Friday, March 04, 2005

On the Foreign Language of Scipture and the Church (Part 2)

For the longest time the church has found itself in this conundrum: slowly but surely the Language of the Bible and the church fails to communicate to our contemporaries, even our contemporaries in the church. Our children and grandchildren wander off convinced that the language of the Bible is irrelevant and doesn't speak to them. So what do we do, we convince ourselves it is because we aren't speaking their language. And so we must spend our time translating the language of the Bible into the language of the current age( or now the curren recently proclaimed new generation, as things are changing so fast). We have no time to actually learn the language of the Bible, like many in seminaries no longer have time to learn Greek and Hebrew, so the task of translation gets handed off to the experts.
The problem is that we then get jargon. Grammatical jargon. You see to understand a dead language you must always dissect the parts of speech, and so a whole language of analysis of language emerges. This language of analysis is entirely foreign to the original speakers of the language. Because we don't speak the dead language we don't have the implicit comprehension of the rules of the language, and the only way for us to comprehend is through jargon. The jargon of analysis of Biblical and Kingdom language varies depending on your theological or denominational bent. Among evangelicals the jargon of being "born again" of "walk" of "knowing Jesus" all supplant the actual language of Scripture.
Scripture is foreign to us as foreign as ancientGreece and ancient Israel. I loved the stories of the Bible as a child, but it was obvious to me then and is once again obvious to me now, that I am a foreigner to these texts. I have never lived in them, and no one every told me I should. I was to read them like ancient texts, amazing stories of things in the past, that somehow informed my present but the means of the connection was unclear. Given this approach to Scripture it should not amaze anyone that Bultmanian demythologizing tempted me for a while. After all if these are just ancient stories of what God did, and I am not supposed to actually live into the Israelites wandering in the desert or live into the shamed woman at the well, but simply extract the message they have for today, why keep all that troubling stuff of miracles and parting the red sea. Why are those particulars important if the language of the Bible is a dead language that has to be translated into current idiom? If the current idiom repudiates the possibility of those things, then why not abandon what gets in the way of understanding the message.
Now by the grace of the postmodern, I was saved from that route. I found myself friends with witches and pagans who believed in magic and ancient healing techniques, and some who believed in aliens, etc. The light of the enlightenment was waning as I entered college and I discovered this thing called Religious Studies that encouraged me to take seriously the religious experiences of the Hindus and Buddhists, the Muslims and "tribal"religions, shamans and witchdoctors. I was encouraged to write history papers about the encounters in Africa between Christianity and the indigenous religions and to take seriously accounts of phenomena inexliicable to science, such as brooms chasing a missionary out of his mission house, or prophets appearing among African peoples speaking of those who would come with a book to preach about the Creator Spirit.
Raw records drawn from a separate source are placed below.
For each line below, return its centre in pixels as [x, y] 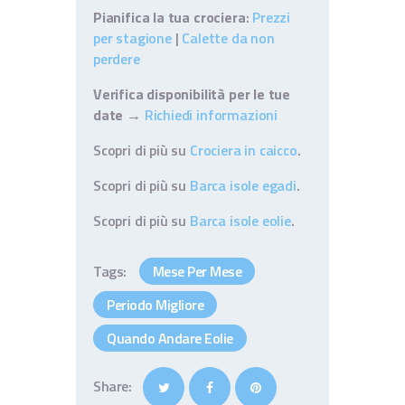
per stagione [132, 38]
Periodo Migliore [155, 305]
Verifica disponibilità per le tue [192, 94]
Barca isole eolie [240, 221]
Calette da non [228, 38]
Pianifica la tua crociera [170, 18]
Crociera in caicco [243, 151]
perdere [117, 59]

This lead me( though it does not lead everyone) to take seriously again the world of the Bible and the stories of the Saints.
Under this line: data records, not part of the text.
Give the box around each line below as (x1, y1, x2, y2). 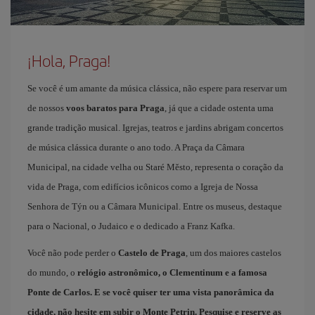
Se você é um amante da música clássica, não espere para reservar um (27, 83, 287, 94)
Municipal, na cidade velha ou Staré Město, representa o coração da (27, 162, 283, 172)
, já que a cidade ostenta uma (165, 103, 274, 113)
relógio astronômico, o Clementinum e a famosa (77, 267, 267, 278)
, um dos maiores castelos (186, 247, 281, 258)
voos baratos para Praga (66, 103, 165, 113)
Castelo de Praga (118, 247, 186, 258)
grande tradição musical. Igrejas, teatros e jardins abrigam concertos (27, 122, 283, 133)
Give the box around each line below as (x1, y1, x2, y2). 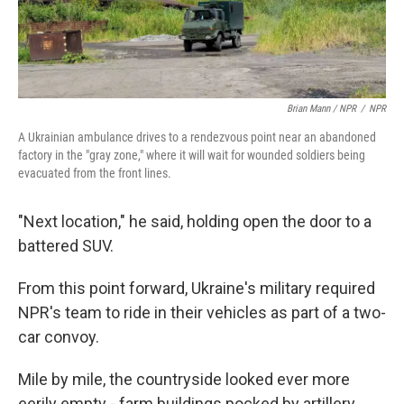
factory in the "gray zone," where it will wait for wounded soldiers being (18, 148, 365, 163)
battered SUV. (18, 236, 114, 256)
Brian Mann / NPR (287, 103, 356, 115)
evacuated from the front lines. (18, 166, 171, 181)
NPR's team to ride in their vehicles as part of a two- (18, 303, 386, 323)
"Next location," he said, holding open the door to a (18, 212, 372, 232)
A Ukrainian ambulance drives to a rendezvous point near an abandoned (18, 130, 376, 145)
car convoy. (18, 327, 99, 347)
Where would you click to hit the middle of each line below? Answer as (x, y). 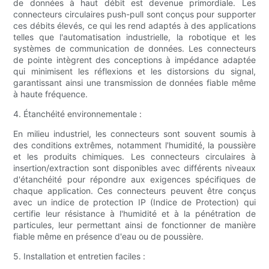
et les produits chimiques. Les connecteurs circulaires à (134, 157)
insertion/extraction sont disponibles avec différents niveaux (134, 168)
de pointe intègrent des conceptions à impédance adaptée (134, 60)
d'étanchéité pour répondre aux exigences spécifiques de (134, 180)
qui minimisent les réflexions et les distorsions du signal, (134, 71)
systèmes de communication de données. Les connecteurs (134, 49)
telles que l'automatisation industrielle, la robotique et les (134, 37)
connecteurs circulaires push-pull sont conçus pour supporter (134, 14)
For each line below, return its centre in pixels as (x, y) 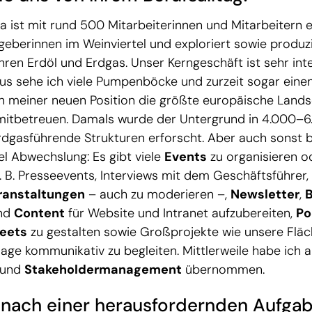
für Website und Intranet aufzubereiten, (180, 213)
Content (39, 213)
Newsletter (265, 194)
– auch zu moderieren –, (158, 194)
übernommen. (223, 269)
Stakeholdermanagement (103, 269)

But although this freed me from demythologizing and freed me to take seriously the Christian tradition, it still left me treating it all as an outsider.
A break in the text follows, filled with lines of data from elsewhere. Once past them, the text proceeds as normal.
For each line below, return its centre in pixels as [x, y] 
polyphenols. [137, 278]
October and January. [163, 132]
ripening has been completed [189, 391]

And this is where I remain, where most of us who claim the name of Christ remain. You may deny it but it is true. Pastors our sermons attempt to take the language of scripture and translate it into the language of our age. At the moment that is why I think evangelicals are so enamored of the language of the postmodern, it both frees them from the enlightenment (or at least it seems to, but if you look closely postmodern religious studies remains so enlightenment it is just a broader enlightenment, still an outsider to the truly spiritual) and it is the language of the moment that the church must translate the "dead" language of the Kingdom into.